## [PROBLEM STATEMENT]
Set down the records again. Every word and mark must match exactly.

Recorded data
= Beginning of Section =

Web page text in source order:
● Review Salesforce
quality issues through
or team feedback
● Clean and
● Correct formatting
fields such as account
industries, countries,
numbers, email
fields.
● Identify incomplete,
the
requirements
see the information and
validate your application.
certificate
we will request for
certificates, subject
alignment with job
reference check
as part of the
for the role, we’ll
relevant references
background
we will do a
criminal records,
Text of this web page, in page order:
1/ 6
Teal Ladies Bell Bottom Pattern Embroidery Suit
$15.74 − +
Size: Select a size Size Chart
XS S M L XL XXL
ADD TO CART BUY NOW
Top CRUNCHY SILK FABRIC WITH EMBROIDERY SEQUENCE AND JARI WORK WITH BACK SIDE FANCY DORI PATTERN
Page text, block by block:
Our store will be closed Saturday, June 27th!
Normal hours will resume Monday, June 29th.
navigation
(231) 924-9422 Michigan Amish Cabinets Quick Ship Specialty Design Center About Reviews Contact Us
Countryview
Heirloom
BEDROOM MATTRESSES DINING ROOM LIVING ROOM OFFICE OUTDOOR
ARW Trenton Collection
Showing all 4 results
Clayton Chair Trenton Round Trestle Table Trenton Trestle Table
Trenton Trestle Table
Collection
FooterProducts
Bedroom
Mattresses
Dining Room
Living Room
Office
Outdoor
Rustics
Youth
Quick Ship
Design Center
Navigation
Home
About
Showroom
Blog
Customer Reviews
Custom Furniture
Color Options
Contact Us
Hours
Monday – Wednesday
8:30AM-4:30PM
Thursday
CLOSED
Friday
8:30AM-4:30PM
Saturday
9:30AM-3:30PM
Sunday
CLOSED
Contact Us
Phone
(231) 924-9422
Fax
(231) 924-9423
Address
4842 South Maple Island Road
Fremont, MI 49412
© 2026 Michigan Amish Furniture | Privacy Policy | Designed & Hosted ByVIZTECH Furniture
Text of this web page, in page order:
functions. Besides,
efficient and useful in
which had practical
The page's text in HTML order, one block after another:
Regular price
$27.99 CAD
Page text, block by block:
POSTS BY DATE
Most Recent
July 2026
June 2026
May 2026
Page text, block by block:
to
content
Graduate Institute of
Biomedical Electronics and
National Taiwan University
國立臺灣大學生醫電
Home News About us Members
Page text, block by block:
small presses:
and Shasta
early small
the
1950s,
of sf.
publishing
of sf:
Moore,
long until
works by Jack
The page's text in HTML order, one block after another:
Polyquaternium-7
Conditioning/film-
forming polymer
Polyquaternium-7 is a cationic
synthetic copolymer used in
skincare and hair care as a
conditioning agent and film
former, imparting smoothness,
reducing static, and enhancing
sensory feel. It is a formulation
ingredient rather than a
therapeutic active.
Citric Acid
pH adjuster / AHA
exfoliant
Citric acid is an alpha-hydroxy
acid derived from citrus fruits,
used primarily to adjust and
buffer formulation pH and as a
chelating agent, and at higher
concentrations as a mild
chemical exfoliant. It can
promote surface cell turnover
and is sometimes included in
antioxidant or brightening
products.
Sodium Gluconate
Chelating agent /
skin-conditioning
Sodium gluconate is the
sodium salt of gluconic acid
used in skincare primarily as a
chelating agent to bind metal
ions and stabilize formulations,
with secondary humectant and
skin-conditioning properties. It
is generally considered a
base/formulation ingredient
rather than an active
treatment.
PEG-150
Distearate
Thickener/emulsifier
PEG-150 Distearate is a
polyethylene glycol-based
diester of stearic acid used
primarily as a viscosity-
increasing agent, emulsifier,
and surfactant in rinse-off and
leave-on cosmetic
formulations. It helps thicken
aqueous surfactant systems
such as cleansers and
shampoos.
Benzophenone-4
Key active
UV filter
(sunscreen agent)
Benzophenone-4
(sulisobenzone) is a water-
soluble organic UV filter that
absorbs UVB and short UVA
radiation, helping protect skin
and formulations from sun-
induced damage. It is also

= End of Section =

## [RESPONSE TO THIS EXERCISE]
Web page text in source order:
● Review Salesforce
quality issues through
or team feedback
● Clean and
● Correct formatting
fields such as account
industries, countries,
numbers, email
fields.
● Identify incomplete,
the
requirements
see the information and
validate your application.
certificate
we will request for
certificates, subject
alignment with job
reference check
as part of the
for the role, we’ll
relevant references
background
we will do a
criminal records,
Text of this web page, in page order:
1/ 6
Teal Ladies Bell Bottom Pattern Embroidery Suit
$15.74 − +
Size: Select a size Size Chart
XS S M L XL XXL
ADD TO CART BUY NOW
Top CRUNCHY SILK FABRIC WITH EMBROIDERY SEQUENCE AND JARI WORK WITH BACK SIDE FANCY DORI PATTERN
Page text, block by block:
Our store will be closed Saturday, June 27th!
Normal hours will resume Monday, June 29th.
navigation
(231) 924-9422 Michigan Amish Cabinets Quick Ship Specialty Design Center About Reviews Contact Us
Countryview
Heirloom
BEDROOM MATTRESSES DINING ROOM LIVING ROOM OFFICE OUTDOOR
ARW Trenton Collection
Showing all 4 results
Clayton Chair Trenton Round Trestle Table Trenton Trestle Table
Trenton Trestle Table
Collection
FooterProducts
Bedroom
Mattresses
Dining Room
Living Room
Office
Outdoor
Rustics
Youth
Quick Ship
Design Center
Navigation
Home
About
Showroom
Blog
Customer Reviews
Custom Furniture
Color Options
Contact Us
Hours
Monday – Wednesday
8:30AM-4:30PM
Thursday
CLOSED
Friday
8:30AM-4:30PM
Saturday
9:30AM-3:30PM
Sunday
CLOSED
Contact Us
Phone
(231) 924-9422
Fax
(231) 924-9423
Address
4842 South Maple Island Road
Fremont, MI 49412
© 2026 Michigan Amish Furniture | Privacy Policy | Designed & Hosted ByVIZTECH Furniture
Text of this web page, in page order:
functions. Besides,
efficient and useful in
which had practical
The page's text in HTML order, one block after another:
Regular price
$27.99 CAD
Page text, block by block:
POSTS BY DATE
Most Recent
July 2026
June 2026
May 2026
Page text, block by block:
to
content
Graduate Institute of
Biomedical Electronics and
National Taiwan University
國立臺灣大學生醫電
Home News About us Members
Page text, block by block:
small presses:
and Shasta
early small
the
1950s,
of sf.
publishing
of sf:
Moore,
long until
works by Jack
The page's text in HTML order, one block after another:
Polyquaternium-7
Conditioning/film-
forming polymer
Polyquaternium-7 is a cationic
synthetic copolymer used in
skincare and hair care as a
conditioning agent and film
former, imparting smoothness,
reducing static, and enhancing
sensory feel. It is a formulation
ingredient rather than a
therapeutic active.
Citric Acid
pH adjuster / AHA
exfoliant
Citric acid is an alpha-hydroxy
acid derived from citrus fruits,
used primarily to adjust and
buffer formulation pH and as a
chelating agent, and at higher
concentrations as a mild
chemical exfoliant. It can
promote surface cell turnover
and is sometimes included in
antioxidant or brightening
products.
Sodium Gluconate
Chelating agent /
skin-conditioning
Sodium gluconate is the
sodium salt of gluconic acid
used in skincare primarily as a
chelating agent to bind metal
ions and stabilize formulations,
with secondary humectant and
skin-conditioning properties. It
is generally considered a
base/formulation ingredient
rather than an active
treatment.
PEG-150
Distearate
Thickener/emulsifier
PEG-150 Distearate is a
polyethylene glycol-based
diester of stearic acid used
primarily as a viscosity-
increasing agent, emulsifier,
and surfactant in rinse-off and
leave-on cosmetic
formulations. It helps thicken
aqueous surfactant systems
such as cleansers and
shampoos.
Benzophenone-4
Key active
UV filter
(sunscreen agent)
Benzophenone-4
(sulisobenzone) is a water-
soluble organic UV filter that
absorbs UVB and short UVA
radiation, helping protect skin
and formulations from sun-
induced damage. It is also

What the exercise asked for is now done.